Class FeedbackAdaptiveRateLimiter

java.lang.Object
org.apache.hadoop.hbase.quotas.RateLimiter
org.apache.hadoop.hbase.quotas.FeedbackAdaptiveRateLimiter

@Private @Evolving public class FeedbackAdaptiveRateLimiter extends RateLimiter
An adaptive rate limiter that dynamically adjusts its behavior based on observed usage patterns to achieve stable, full utilization of configured quota allowances while managing client contention.

Core Algorithm: This rate limiter divides time into fixed refill intervals (configurable via hbase.quota.rate.limiter.refill.interval.ms, default is 1 refill per TimeUnit of the RateLimiter). At the beginning of each interval, a fresh allocation of resources becomes available based on the configured limit. Clients consume resources as they make requests. When resources are exhausted, clients must wait until the next refill, or until enough resources become available.

Adaptive Backpressure: When multiple threads compete for limited resources (contention), this limiter detects the contention and applies increasing backpressure by extending wait intervals. This prevents thundering herd behavior where many threads wake simultaneously and compete for the same resources. The backoff multiplier increases by a small increment (see FEEDBACK_ADAPTIVE_BACKOFF_MULTIPLIER_INCREMENT) per interval when contention occurs, and decreases (see FEEDBACK_ADAPTIVE_BACKOFF_MULTIPLIER_DECREMENT) when no contention is detected, converging toward optimal throughput. The multiplier is capped at a maximum value (see FEEDBACK_ADAPTIVE_MAX_BACKOFF_MULTIPLIER) to prevent unbounded waits.

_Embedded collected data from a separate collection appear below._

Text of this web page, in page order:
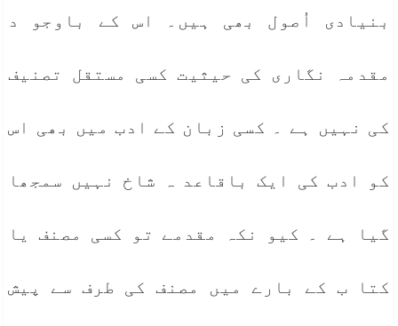
بنیادی اُصول بھی ہیں۔ اس کے باوجو د
مقدمہ نگاری کی حیثیت کسی مستقل تصنیف
کی نہیں ہے ۔ کسی زبان کے ادب میں بھی اس
کو ادب کی ایک باقاعد ہ شاخ نہیں سمجھا
گیا ہے ۔ کیو نکہ مقدمے تو کسی مصنف یا
کتا ب کے بارے میں مصنف کی طرف سے پیش
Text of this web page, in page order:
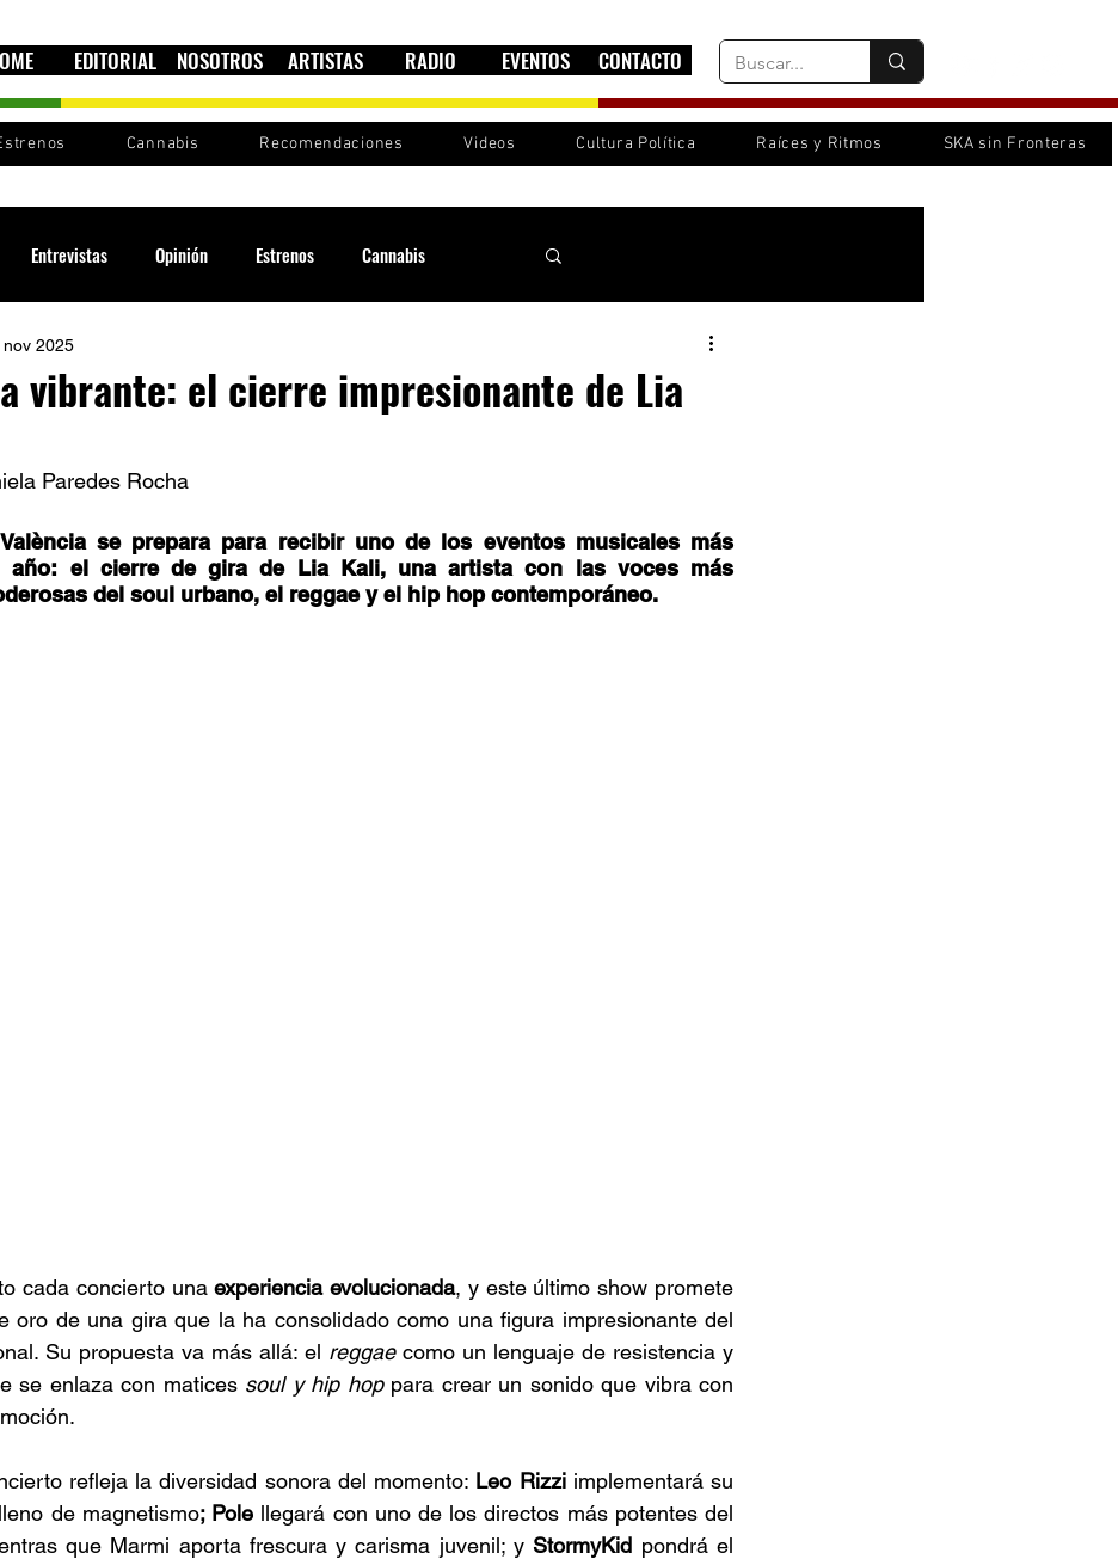
EDITORIAL NOSOTROS ARTISTAS RADIO EVENTOS CONTACTO
Cannabis Recomendaciones Videos Cultura Política Raíces y Ritmos SKA sin Fronteras
Entrevistas Opinión Estrenos Cannabis
Cultura política
Rastafari Fuera del reggae ANCOP
vibrante: el cierre impresionante de Lia
nov 2025
Paredes Rocha
se prepara para recibir uno de los eventos musicales más
año: el cierre de gira de Lia Kali, una artista con las voces más
del soul urbano, el reggae y el hip hop contemporáneo.
cada concierto una experiencia evolucionada, y este último show promete
oro de una gira que la ha consolidado como una figura impresionante del
Su propuesta va más allá: el reggae como un lenguaje de resistencia y
se enlaza con matices soul y hip hop para crear un sonido que vibra con
refleja la diversidad sonora del momento: Leo Rizzi implementará su
de magnetismo; Pole llegará con uno de los directos más potentes del
que Marmi aporta frescura y carisma juvenil; y StormyKid pondrá el
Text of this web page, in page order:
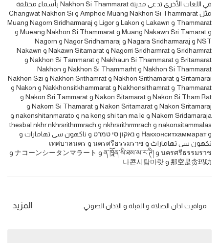
في اللغات الأخرى تدعى مدينة Nakhon Si Thammarat بأسماء مختلفة
مثل Amphoe Muang Nakhon Si Thammarat و Changwat Nakhon Si
Thammarat و Lakawn و Lakon و Ligor و Muang Nagorn Sridharmaraj
و Muang Nakawn Sri Tamarat و Mueang Nakhon Si Thammarat و
NST و Nagara Sridharmaraj و Nagor Sridhamaraj و Nagorn
Sridharmrat و Nagorri Sridharmrat و Nakawn Sitamarat و Nakawn
Sritamarat و Nakhaun Si Thammarat و Nakhon Si Tammarat و
Nakhon Si Thammarat و Nakhon Si Thammarht و Nakhon
Sritamarai و Nakhon Srithamarat و Nakhon Srithamrat و Nakhon Szi
Thammarat و Nakhonsithamrat و Nakkhonsitkhammarat و Nakon و
Nakon Si Tham Rat و Nakon Sitamarat و Nakon Sri Tammarat و
Nakon Sritamaraj و Nakon Sritamarat و Nakorn Si Thamarat و
Nakorn Sridamaraja و na kong shi tan ma le و nakonshitanmarato و
nakonsitammalas و nkhrsrithrrmrach و thesbal nkhr nkhrsrithrrmrach
و Накхонситхаммарат و נאקון סי טמרט و ناکھون سی تھامارات و
نکھون سی تھاماراٹ و นครศรีธรรมราช و เทศบาลนคร
นครศรีธรรมราช و ན་ཁཱོན་སི་ཐམ་མ་ར་ཊི། و ナコーンシータンマラート و
那空是贪玛叻 و 나콘시탐마랏
مواقيت اذان الصلاة و القبلة و الاذان الصوتي. المزيد
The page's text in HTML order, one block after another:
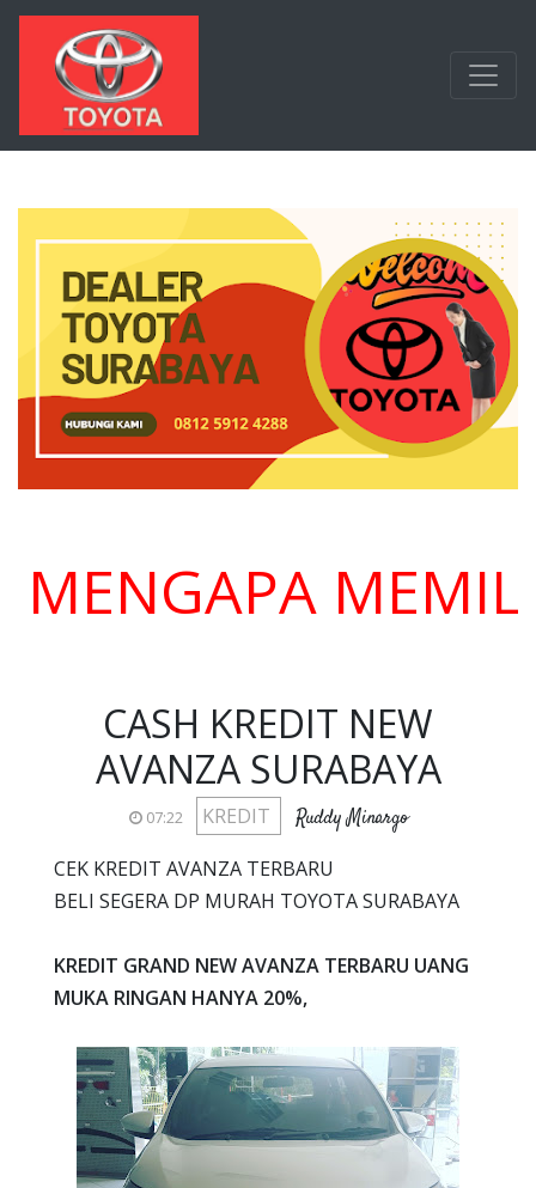
Langsung ke konten utama
MEMILIH
CASH KREDIT NEW
AVANZA SURABAYA
07:22 KREDIT Ruddy Minargo
CEK KREDIT AVANZA TERBARU
BELI SEGERA DP MURAH TOYOTA SURABAYA
KREDIT GRAND NEW AVANZA TERBARU UANG
MUKA RINGAN HANYA 20%,

Contention is detected when getWaitInterval(long, long, long) is called with insufficient available resources (i.e., amount > available), indicating a thread needs to wait for resources. If this occurs more than once in a refill interval, the limiter identifies it as contention requiring increased backpressure.

Oversubscription for Full Utilization: In practice, synchronization overhead and timing variations often prevent clients from consuming exactly their full allowance, resulting in consistent under-utilization. This limiter addresses this by tracking utilization via an exponentially weighted moving average (EWMA). When average utilization falls below the target range (determined by FEEDBACK_ADAPTIVE_UTILIZATION_ERROR_BUDGET), the limiter gradually increases the oversubscription proportion (see FEEDBACK_ADAPTIVE_OVERSUBSCRIPTION_INCREMENT), allowing more resources per interval than the base limit. Conversely, when utilization exceeds the target range, oversubscription is decreased (see FEEDBACK_ADAPTIVE_OVERSUBSCRIPTION_DECREMENT). Oversubscription is capped (see FEEDBACK_ADAPTIVE_MAX_OVERSUBSCRIPTION) to prevent excessive bursts while still enabling consistent full utilization.

Example Scenario: Consider a quota of 1000 requests per second with a 1-second refill interval. Without oversubscription, clients might typically achieve only 950 req/s due to coordination delays. This limiter would detect the under-utilization, gradually increase oversubscription, allowing slightly more resources per interval, which compensates for inefficiencies and achieves stable throughput closer to the configured quota. If multiple threads simultaneously try to consume resources and repeatedly wait, the backoff multiplier increases their wait times, spreading out their retry attempts and reducing wasted CPU cycles.

Configuration Parameters:

This algorithm converges toward stable operation where: (1) wait intervals are just long enough to prevent excessive contention, and (2) oversubscription is just high enough to achieve consistent full utilization of the configured allowance.